Items from a data source
-- Opening Marker --
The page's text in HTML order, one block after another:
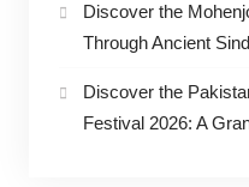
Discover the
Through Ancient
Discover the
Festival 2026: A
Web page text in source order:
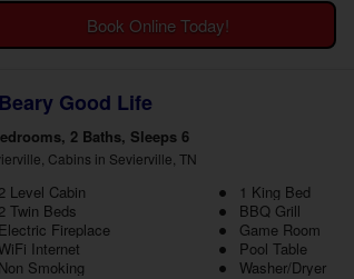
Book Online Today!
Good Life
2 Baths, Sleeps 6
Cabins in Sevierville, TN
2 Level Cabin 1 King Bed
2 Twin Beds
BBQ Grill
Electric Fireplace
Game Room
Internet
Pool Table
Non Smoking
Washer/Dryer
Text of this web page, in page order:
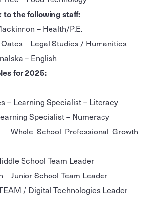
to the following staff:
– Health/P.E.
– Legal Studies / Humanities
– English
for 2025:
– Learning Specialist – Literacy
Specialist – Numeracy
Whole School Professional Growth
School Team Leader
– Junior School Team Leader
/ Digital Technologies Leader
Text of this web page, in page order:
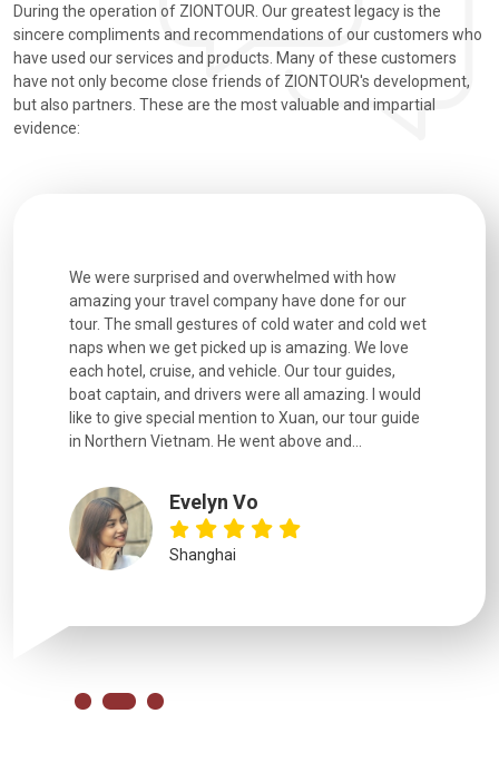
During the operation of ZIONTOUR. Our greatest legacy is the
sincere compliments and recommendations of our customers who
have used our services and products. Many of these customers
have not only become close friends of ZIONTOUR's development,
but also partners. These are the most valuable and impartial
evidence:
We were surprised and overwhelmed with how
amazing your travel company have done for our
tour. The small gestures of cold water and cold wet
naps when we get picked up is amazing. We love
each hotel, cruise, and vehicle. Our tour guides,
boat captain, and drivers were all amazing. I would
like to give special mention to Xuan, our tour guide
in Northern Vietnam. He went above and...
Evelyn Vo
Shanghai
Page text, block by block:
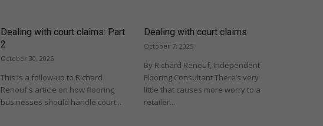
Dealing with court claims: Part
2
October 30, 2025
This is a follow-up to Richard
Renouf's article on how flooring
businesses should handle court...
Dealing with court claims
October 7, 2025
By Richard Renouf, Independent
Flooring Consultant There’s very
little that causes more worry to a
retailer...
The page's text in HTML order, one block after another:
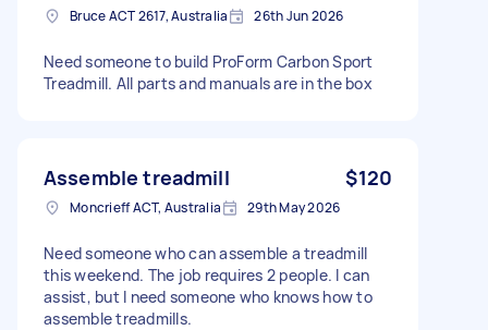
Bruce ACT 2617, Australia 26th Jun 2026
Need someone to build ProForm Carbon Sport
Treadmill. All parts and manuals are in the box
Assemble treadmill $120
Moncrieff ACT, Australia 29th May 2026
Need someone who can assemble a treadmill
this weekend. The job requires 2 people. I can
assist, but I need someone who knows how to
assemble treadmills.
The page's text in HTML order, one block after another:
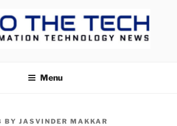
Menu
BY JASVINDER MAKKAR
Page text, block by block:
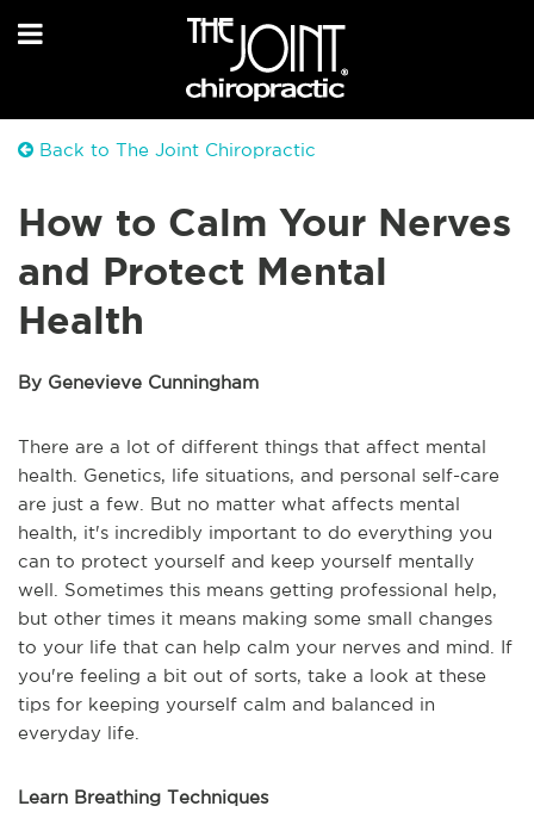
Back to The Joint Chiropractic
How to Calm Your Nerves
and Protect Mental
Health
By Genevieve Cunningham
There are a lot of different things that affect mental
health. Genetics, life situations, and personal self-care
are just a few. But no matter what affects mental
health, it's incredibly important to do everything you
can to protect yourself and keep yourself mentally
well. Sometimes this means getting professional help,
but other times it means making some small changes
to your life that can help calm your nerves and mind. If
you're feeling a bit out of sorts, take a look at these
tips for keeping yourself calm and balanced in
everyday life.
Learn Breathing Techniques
-- Closing Marker --
Directions for this task. All lines above containing the string "claims": copy each one.

Task result.
Dealing with court claims: Part
Dealing with court claims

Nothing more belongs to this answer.